Multiple sclerosis (MS) patients given gentle electrical stimulation to their tongues during physical and cognitive rehabilitation training benefited more than those who did not have the stimulation, a small pilot study demonstrated.
Those who received the weak stimulation had significant improvements in balance and better scores than controls in cognition and other areas.
While the findings suggest that stimulation may enhance neuroplasticity in the brain, researchers underscore that the concept needs further testing. Neuroplasticity is the brain’s ability to make changes to compensate for injury and disease.
The study, “Non-invasive tongue stimulation combined with intense cognitive and physical rehabilitation induces neuroplastic changes in patients with multiple sclerosis: a multimodal neuroimaging study,” was published in the Multiple Sclerosis Journal: Experimental, Translational and Clinical.
Helius Medical Technologies developed the tongue stimulation device, called a Portable Neuromodulation Stimulator, or PoNS. The idea came from observations that electrical stimulation using surface electrodes improved gait, when combined with training.
The tongue can easily transmit signals to the brain, so it’s suitable for stimulation.
Researchers at the Montreal Neurological Institute at McGill University in Canada randomized 14 MS patients into two groups. Those in one group received stimulation. The others used a sham device which did not stimulate the nerves of their tongues.
Both groups received intense training. In the first two weeks it involved twice-a-day sessions supervised by research trainers. Training included balance, gait, motor control, and breathing and awareness. The breathing and awareness training was repeated a third time each day.
Patients continued the training at home for 12 weeks, with adjustments made every two weeks to fit their capabilities. All patients also took cognitive and working-memory training four times a week for 10 weeks.
Before the training started, researchers evaluated patients with extensive tests of movement and cognition.

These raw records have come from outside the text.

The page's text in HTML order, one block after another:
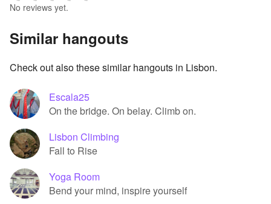
No reviews yet.
Similar hangouts
Check out also these similar hangouts in Lisbon.
Escala25
On the bridge. On belay. Climb on.
Lisbon Climbing
Fall to Rise
Yoga Room
Bend your mind, inspire yourself
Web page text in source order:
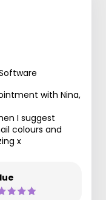
with Nina,
I suggest
colours and
x
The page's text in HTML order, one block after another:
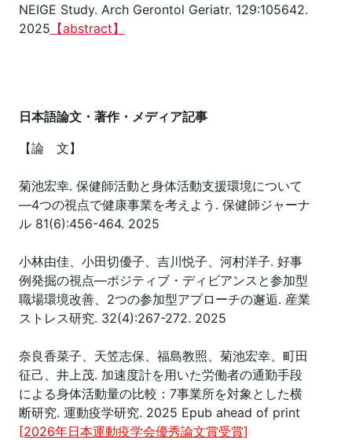
NEIGE Study. Arch Gerontol Geriatr. 129:105642.
2025 【abstract】
日本語論文・著作・メディア記事
【論 文】
菊池宏幸. 保健師活動と身体活動支援環境について
―4つの視点で健康事業を考えよう. 保健師ジャーナ
ル 81(6):456-464. 2025
小林由佳、小田切優子、吉川悦子、河村洋子. 好事
例発掘の視点―ポジティブ・ディビアンスと参加型
職場環境改善、2つの参加型アプローチの邂逅. 産業
ストレス研究. 32(4):267-272. 2025
奈良香菜子、天笠志保、福島教照、菊池宏幸、町田
征己、井上茂. 加速度計を用いた労働者の通勤手段
による身体活動量の比較：7事業所を対象とした横
断研究. 運動疫学研究. 2025 Epub ahead of print
[2026年日本運動疫学会優秀論文賞受賞]
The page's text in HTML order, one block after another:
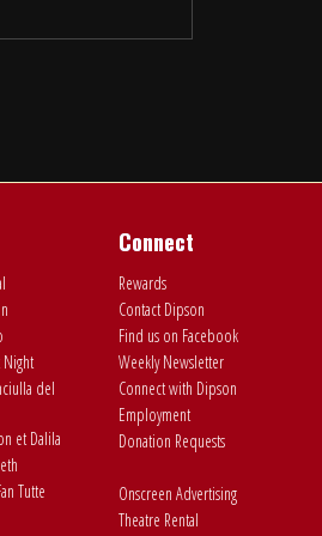
del
et Dalila
Tutte
Connect
Rewards
Contact Dipson
Find us on Facebook
Weekly Newsletter
Connect with Dipson
Employment
Donation Requests
Onscreen Advertising
Theatre Rental
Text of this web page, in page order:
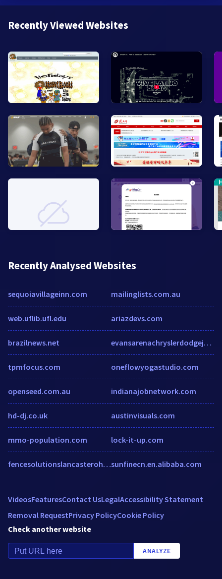
Recently Viewed Websites
Recently Analysed Websites
sequoiavillageinn.com
web.uflib.ufl.edu
brazilnews.net
tpmfocus.com
openseed.com.au
hd-dj.co.uk
mmo-population.com
fencesolutionslancasteroh.com
mailinglists.com.au
ariazdevs.com
evansarenachryslerdodgejeepram.com
oneflowyogastudio.com
indianajobnetwork.com
austinvisuals.com
lock-it-up.com
sunfinecn.en.alibaba.com
VideosFeaturesContact UsLegalAccessibility Statement
Removal RequestPrivacy PolicyCookie Policy
Check another website
ANALYZE
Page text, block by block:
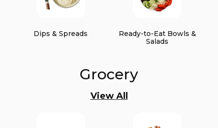
Dips & Spreads
Ready-to-Eat Bowls &
Salads
Grocery
View All
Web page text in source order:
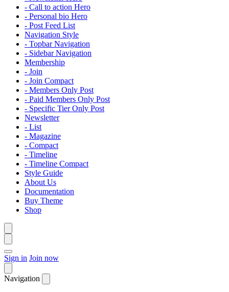
- Call to action Hero
- Personal bio Hero
- Post Feed List
Navigation Style
- Topbar Navigation
- Sidebar Navigation
Membership
- Join
- Join Compact
- Members Only Post
- Paid Members Only Post
- Specific Tier Only Post
Newsletter
- List
- Magazine
- Compact
- Timeline
- Timeline Compact
Style Guide
About Us
Documentation
Buy Theme
Shop
Sign in Join now
Navigation
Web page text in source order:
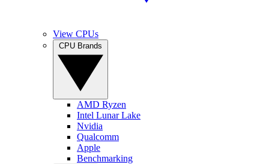
View CPUs
AMD Ryzen
Intel Lunar Lake
Nvidia
Qualcomm
Apple
Benchmarking

To see if the stimulation triggered changes in the brain, they performed brain scans during movement and cognitive tasks.
After 12 weeks of training, both groups showed significant improvement in cognition, including in working-memory tests. There was a tendency for those receiving stimulation to improve more, but the difference between the groups was not statistically significant.

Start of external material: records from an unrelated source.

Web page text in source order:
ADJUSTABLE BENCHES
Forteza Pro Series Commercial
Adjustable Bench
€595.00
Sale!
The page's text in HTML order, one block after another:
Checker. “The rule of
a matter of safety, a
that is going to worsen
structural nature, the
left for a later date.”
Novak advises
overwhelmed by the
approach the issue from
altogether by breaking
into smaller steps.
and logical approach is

Balance in the stimulated group improved more than in the controls. Gait was also better, but not statistically different. Brain imaging showed the motor cortex was activated only in those who received the stimulation, while the control group showed a different pattern of activation.
Those receiving stimulation also showed increased activity in a brain region linked to cognition.
“In this cohort of MS patients, the results suggest that PoNS stimulation can enhance motor performance and working memory while also driving neuroplasticity,” the team concluded.
“We would like to thank Drs. [Gabriel] Leonard, [Alain] Ptito and their team at the Montreal Neurological Institute for their work on this important study and congratulate them on this peer-reviewed publication,” Dr. Jonathan Sackier, Helius’ chief medical officer, said in a press release. “Understanding the additional, positive effects we are seeing with the investigational PoNS™ therapy, compared to physiotherapy alone, is core to our clinical development. This publication should prove insightful to two key caregivers, the physician and the therapist.”